-
1
usunięty użytkownik
2014-03-31 09:09:03
31 marca 2014 09:09 | ID: 1099294
Skąd pewność , że to uwarunkowane genetycznie?Dziecko może być podobne do kogo chce Najlepiej zrobić testy jak się będzie upierać Czy nie będzie jej potem głupio?
-
2
Anonim (wiosna)(autor wątku)
2014-03-31 09:10:56
31 marca 2014 09:10 | ID: 1099298
czytałam o tym i jest to genetycznie. Oj głupio jej na pewno nie bedzie gdyz ona nawet nie chce mnie znac
-
3
Dunia
Zarejestrowany: 10-03-2011 17:24 .
Posty: 18894
2014-03-31 09:11:06
31 marca 2014 09:11 | ID: 1099299
To nie skręt włosków jest problemem ale głupota teściowej. A skąd ona może wiedzieć czy ona nie miała takiego skrętu. A przy okazji powiedz jej , ze u niej widzisz taki skręt. Zasiej jej ziarno niepewnosci. " Oj, mamusiu co tak Ci się tu wije na czole!!!"

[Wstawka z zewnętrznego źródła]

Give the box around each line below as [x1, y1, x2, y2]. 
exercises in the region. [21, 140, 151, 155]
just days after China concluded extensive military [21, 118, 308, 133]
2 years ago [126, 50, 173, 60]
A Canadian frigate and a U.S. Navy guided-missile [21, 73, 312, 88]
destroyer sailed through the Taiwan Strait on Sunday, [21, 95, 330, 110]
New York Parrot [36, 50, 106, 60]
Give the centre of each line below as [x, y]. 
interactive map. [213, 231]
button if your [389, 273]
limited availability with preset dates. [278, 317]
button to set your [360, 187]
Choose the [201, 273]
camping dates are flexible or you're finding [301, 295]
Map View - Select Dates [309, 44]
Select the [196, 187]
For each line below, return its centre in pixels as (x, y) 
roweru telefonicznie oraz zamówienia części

Kochanie, nie przejmuj się głupim gadaniem i wredotą. Bo jest wredna i nie zdaje sobie sprawy ile złego wyrządzi swojemu synusiowi takim ględzeniem.
-
4
Dunia
Zarejestrowany: 10-03-2011 17:24 .
Posty: 18894
2014-03-31 09:12:38
31 marca 2014 09:12 | ID: 1099300
Anonim (wiosna) (autor wątku) (2014-03-31 09:10:56)

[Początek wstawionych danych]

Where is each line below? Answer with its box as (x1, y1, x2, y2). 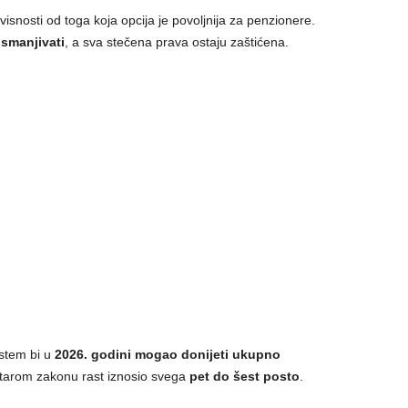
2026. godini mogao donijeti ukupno (54, 347, 280, 362)
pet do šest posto (189, 369, 300, 383)
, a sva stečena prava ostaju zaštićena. (64, 35, 289, 49)
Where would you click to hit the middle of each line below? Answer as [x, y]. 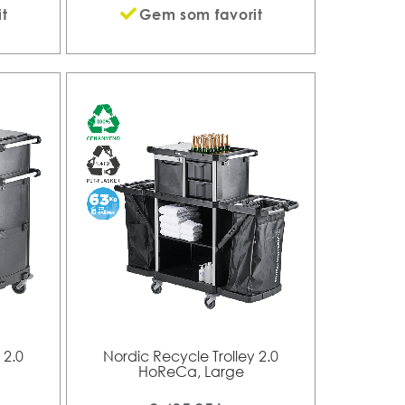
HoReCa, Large [191, 371]
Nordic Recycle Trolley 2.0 [191, 356]
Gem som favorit [201, 14]

czytałam o tym i jest to genetycznie. Oj głupio jej na pewno nie bedzie gdyz ona nawet nie chce mnie znac
Czym Ty się martwisz. Obca baba,
-
5
Anonim (wiosna)(autor wątku)
2014-03-31 09:14:10
31 marca 2014 09:14 | ID: 1099302
Przez tą cała sytuacje ciagle kłóce sie z mezem. NIe możemy dojsc do porozumienia. On nawet chce zabrac coreczke do tesciowej bo ona mu napisaa ze teskni za nim i za Oliwia. Ja juz nie mam sił walczyć. chce miec syna tylko dla siebie a nasze malzenstwo sie rozpada powoli.
-
6
Paulqa
Zarejestrowany: 24-08-2011 15:04 .
Posty: 14675
2014-03-31 09:15:52
31 marca 2014 09:15 | ID: 1099303
Sorry ale gdyby ktoś prosto w twarz mi powiedział że dziecko jest podobne do sąsiada to (przepraszam z stwierdzenie) bym dała w pysk, choć agresywna nie jestem i daleko mi do bicia kogokolwiek. Jeśli mąż nie robi Ci takich docinek jak tesciowa nie robiłabym żadnych testów bo i tak tej pani nie dogodzisz. Wtedy stwierdzi ze pewnie masz coś na sumieniu lub że sama nie jesteś pewna kto jest ojcem.
-
7
usunięty użytkownik
2014-03-31 09:18:08
31 marca 2014 09:18 | ID: 1099304
Anonim (wiosna) (autor wątku) (2014-03-31 09:14:10)
Przez tą cała sytuacje ciagle kłóce sie z mezem. NIe możemy dojsc do porozumienia. On nawet chce zabrac coreczke do tesciowej bo ona mu napisaa ze teskni za nim i za Oliwia. Ja juz nie mam sił walczyć. chce miec syna tylko dla siebie a nasze malzenstwo sie rozpada powoli.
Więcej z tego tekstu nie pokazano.